I am also getting corrupted pdf files with only 1kb filename by using above cosde. Any idea?

shivparashar1984 on 10 Jan 2021

I am also getting corrupted pdf files with only 1kb filename by using above code. Any idea?

I figured it out, for me the reason was the relative url. When I need to list folder content, I don't need to add /sites/sitename/library etc., it just has to be /library. But when I am downloading the files already, I need to add /sites/sitename/folder/file.

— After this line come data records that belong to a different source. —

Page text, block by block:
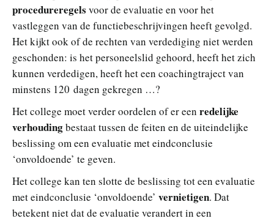
procedureregels voor de evaluatie en voor het
vastleggen van de functiebeschrijvingen heeft gevolgd.
Het kijkt ook of de rechten van verdediging niet werden
geschonden: is het personeelslid gehoord, heeft het zich
kunnen verdedigen, heeft het een coachingtraject van
minstens 120 dagen gekregen …?
Het college moet verder oordelen of er een redelijke
verhoudingbestaat tussen de feiten en de uiteindelijke
beslissing om een evaluatie met eindconclusie
‘onvoldoende’ te geven.
Het college kan ten slotte de beslissing tot een evaluatie
met eindconclusie ‘onvoldoende’ vernietigen. Dat
betekent niet dat de evaluatie verandert in een
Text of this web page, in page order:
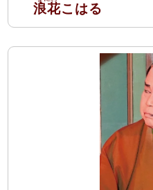
浪花こはる
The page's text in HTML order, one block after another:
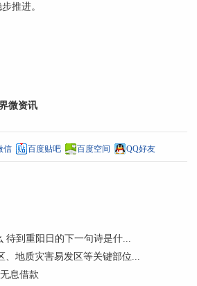
推进。
微资讯
信 百度贴吧 百度空间 QQ好友
到重阳日的下一句诗是什...
地质灾害易发区等关键部位...
息借款
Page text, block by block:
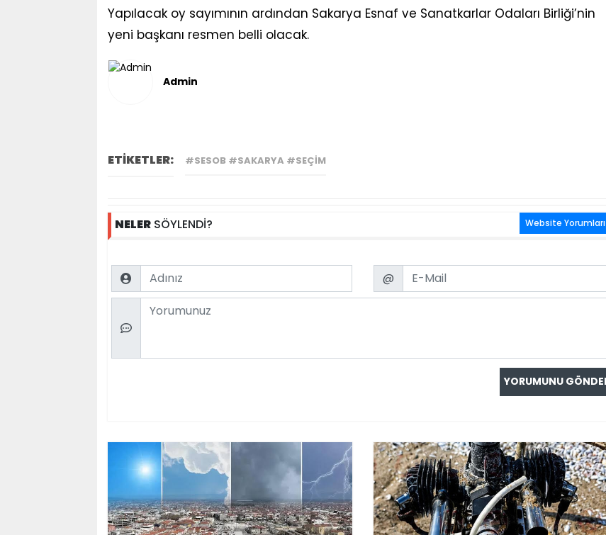
Yapılacak oy sayımının ardından Sakarya Esnaf ve Sanatkarlar Odaları Birliği’nin
yeni başkanı resmen belli olacak.
Admin
ETİKETLER: #SESOB #SAKARYA #SEÇIM
NELERSÖYLENDİ? Website Yorumları
Name Email
@
Comment
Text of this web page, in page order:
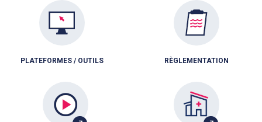
PLATEFORMES / OUTILS RÈGLEMENTATION
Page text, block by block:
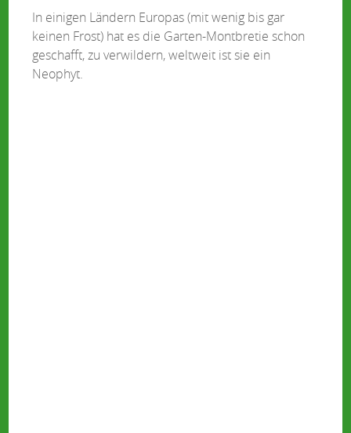
In einigen Ländern Europas (mit wenig bis gar
keinen Frost) hat es die Garten-Montbretie schon
geschafft, zu verwildern, weltweit ist sie ein
Neophyt.
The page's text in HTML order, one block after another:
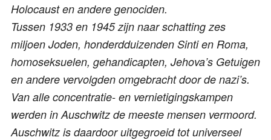
Holocaust en andere genociden.
Tussen 1933 en 1945 zijn naar schatting zes
miljoen Joden, honderdduizenden Sinti en Roma,
homoseksuelen, gehandicapten, Jehova’s Getuigen
en andere vervolgden omgebracht door de nazi’s.
Van alle concentratie- en vernietigingskampen
werden in Auschwitz de meeste mensen vermoord.
Auschwitz is daardoor uitgegroeid tot universeel
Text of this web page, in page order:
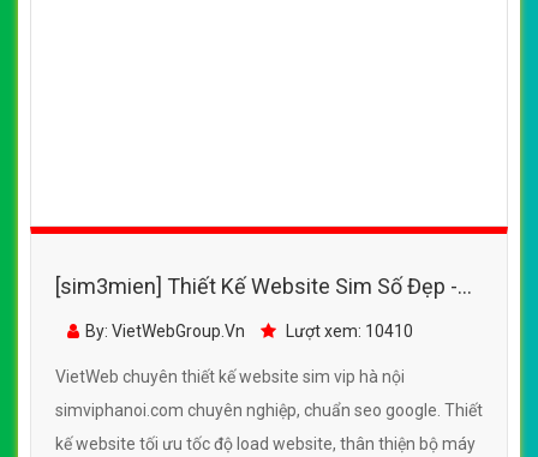
[sim3mien] Thiết Kế Website Sim Số Đẹp -
SimVipHaNoi.Com đẹp SEO nhanh hiệu quả
By: VietWebGroup.Vn Lượt xem: 10410
VietWeb chuyên thiết kế website sim vip hà nội
simviphanoi.com chuyên nghiệp, chuẩn seo google. Thiết
kế website tối ưu tốc độ load website, thân thiện bộ máy
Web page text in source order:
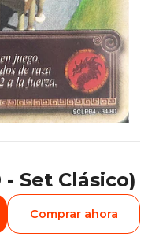
Set Clásico)
Comprar ahora
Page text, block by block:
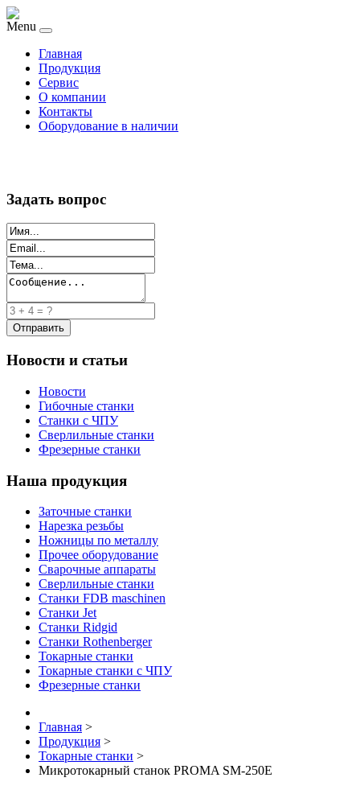
Menu
Главная
Продукция
Сервис
О компании
Контакты
Оборудование в наличии
Задать вопрос
Новости и статьи
Новости
Гибочные станки
Станки с ЧПУ
Сверлильные станки
Фрезерные станки
Наша продукция
Заточные станки
Нарезка резьбы
Ножницы по металлу
Прочее оборудование
Сварочные аппараты
Сверлильные станки
Станки FDB maschinen
Станки Jet
Станки Ridgid
Станки Rothenberger
Токарные станки
Токарные станки с ЧПУ
Фрезерные станки
Главная >
Продукция >
Токарные станки >
Микротокарный станок PROMA SM-250E
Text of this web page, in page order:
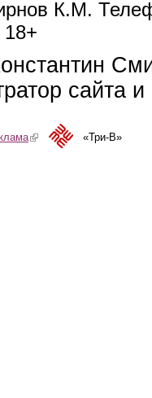
К.М.
sends e-mail)
18+
сайта
(link is external)«Три-В»
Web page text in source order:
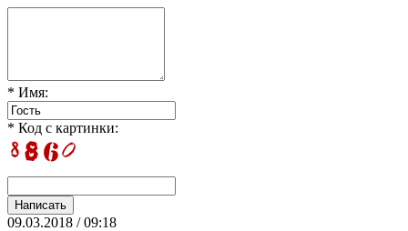
* Имя:
* Код с картинки:
09.03.2018 / 09:18
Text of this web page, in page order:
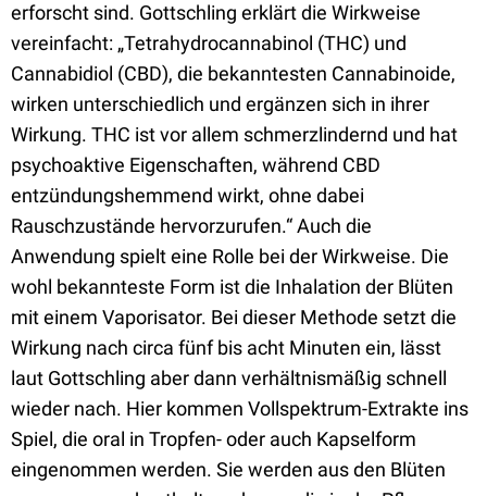
erforscht sind. Gottschling erklärt die Wirkweise
vereinfacht: „Tetrahydrocannabinol (THC) und
Cannabidiol (CBD), die bekanntesten Cannabinoide,
wirken unterschiedlich und ergänzen sich in ihrer
Wirkung. THC ist vor allem schmerzlindernd und hat
psychoaktive Eigenschaften, während CBD
entzündungshemmend wirkt, ohne dabei
Rauschzustände hervorzurufen.“ Auch die
Anwendung spielt eine Rolle bei der Wirkweise. Die
wohl bekannteste Form ist die Inhalation der Blüten
mit einem Vaporisator. Bei dieser Methode setzt die
Wirkung nach circa fünf bis acht Minuten ein, lässt
laut Gottschling aber dann verhältnismäßig schnell
wieder nach. Hier kommen Vollspektrum-Extrakte ins
Spiel, die oral in Tropfen- oder auch Kapselform
eingenommen werden. Sie werden aus den Blüten
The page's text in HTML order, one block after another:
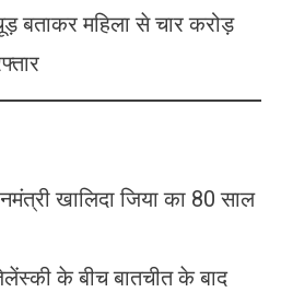
बताकर महिला से चार करोड़
खालिदा जिया का 80 साल
के बीच बातचीत के बाद
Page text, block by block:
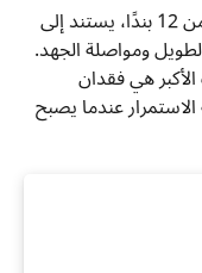
اختبار مقياس المثابرة هذا هو تقييم ذاتي من 12 بندًا، يستند إلى
ومواصلة الجهد.
هي فقدان
الاستمرار عندما يصبح
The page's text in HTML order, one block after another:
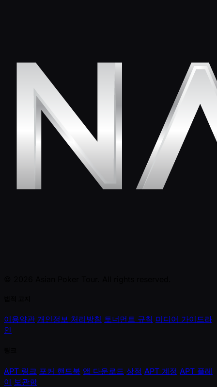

This is really weird, because I still can access and download files without adding /sites/sitename/, but the content is corrupted then. At the same time, if I add /sites/sitename/ when I am getting folder content, it throws an error, and only works if I start relative url with a library.

It is weird that every single resource suggests to add /sites/sitename to relative url for both folder content and file content.

mamonovayuliya on 11 Jan 2021

Thanks for suggestion. can you share final working code . If we want to download all contents of subfolder like /sites/sitename/Documents/somefolder then what would be final code?

shivparashar1984 on 11 Jan 2021

Thanks guys. This helps solve a lot of problems and issues faced while using the Sharepoint package.